One important edge case is numerical table sorting. Since table numbers are provided as strings, a naive lexicographical sort would place "10" before "2". This would violate the problem requirements. The implementation explicitly sorts using integer conversion, ensuring correct numerical ordering.

Another important edge case occurs when a table never ordered a particular food item. If the implementation directly accesses missing keys without handling defaults, it could raise errors or produce incomplete rows. The solution safely uses .get(food, 0) in Python and relies on Go's zero value behavior for missing map entries.

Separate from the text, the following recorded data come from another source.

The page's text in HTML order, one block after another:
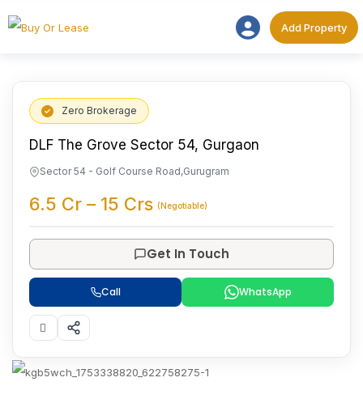
Add
Add Property
Zero Brokerage
DLF The Grove Sector 54, Gurgaon
Sector 54 - Golf Course Road,Gurugram
6.5 Cr – 15 Crs (Negotiable)
Get In Touch
Call WhatsApp
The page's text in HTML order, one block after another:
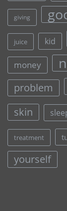
giving
juice kid
money
problem
skin
treatment
yourself
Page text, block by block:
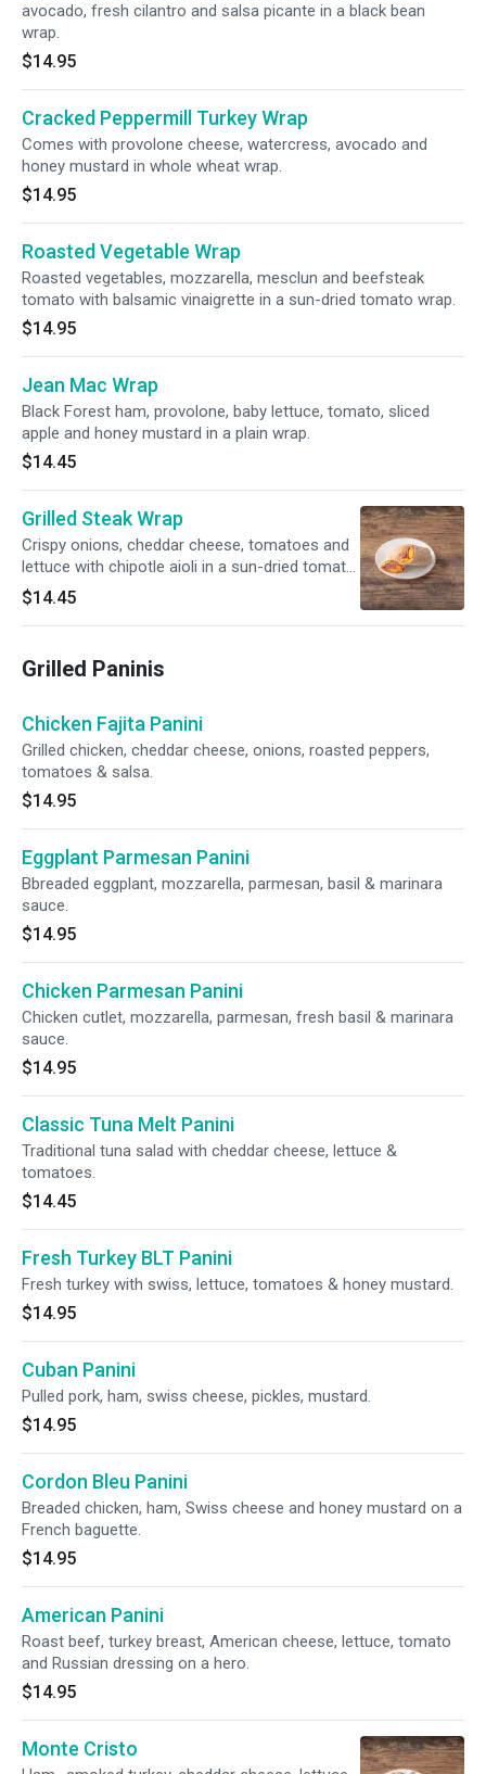
avocado, fresh cilantro and salsa picante in a black bean
wrap.
$14.95
Cracked Peppermill Turkey Wrap
Comes with provolone cheese, watercress, avocado and
honey mustard in whole wheat wrap.
$14.95
Roasted Vegetable Wrap
Roasted vegetables, mozzarella, mesclun and beefsteak
tomato with balsamic vinaigrette in a sun-dried tomato wrap.
$14.95
Jean Mac Wrap
Black Forest ham, provolone, baby lettuce, tomato, sliced
apple and honey mustard in a plain wrap.
$14.45
Grilled Steak Wrap
Crispy onions, cheddar cheese, tomatoes and
lettuce with chipotle aioli in a sun-dried tomato
wrap.
$14.45
Grilled Paninis
Chicken Fajita Panini
Grilled chicken, cheddar cheese, onions, roasted peppers,
tomatoes & salsa.
$14.95
Eggplant Parmesan Panini
Bbreaded eggplant, mozzarella, parmesan, basil & marinara
sauce.
$14.95
Chicken Parmesan Panini
Chicken cutlet, mozzarella, parmesan, fresh basil & marinara
sauce.
$14.95
Classic Tuna Melt Panini
Traditional tuna salad with cheddar cheese, lettuce &
tomatoes.
$14.45
Fresh Turkey BLT Panini
Fresh turkey with swiss, lettuce, tomatoes & honey mustard.
$14.95
Cuban Panini
Pulled pork, ham, swiss cheese, pickles, mustard.
$14.95
Cordon Bleu Panini
Breaded chicken, ham, Swiss cheese and honey mustard on a
French baguette.
$14.95
American Panini
Roast beef, turkey breast, American cheese, lettuce, tomato
and Russian dressing on a hero.
$14.95
Monte Cristo

A third important edge case is repeated orders of the same food at the same table. Multiple customers may order identical items, and the algorithm must accumulate counts correctly instead of overwriting them. The nested hash map structure increments counts for every occurrence, guaranteeing accurate totals.

A fourth edge case involves having only one table or only one food item. Some implementations accidentally assume multiple rows or columns exist. This solution dynamically constructs the table from the collected data, so it works correctly even for minimal inputs.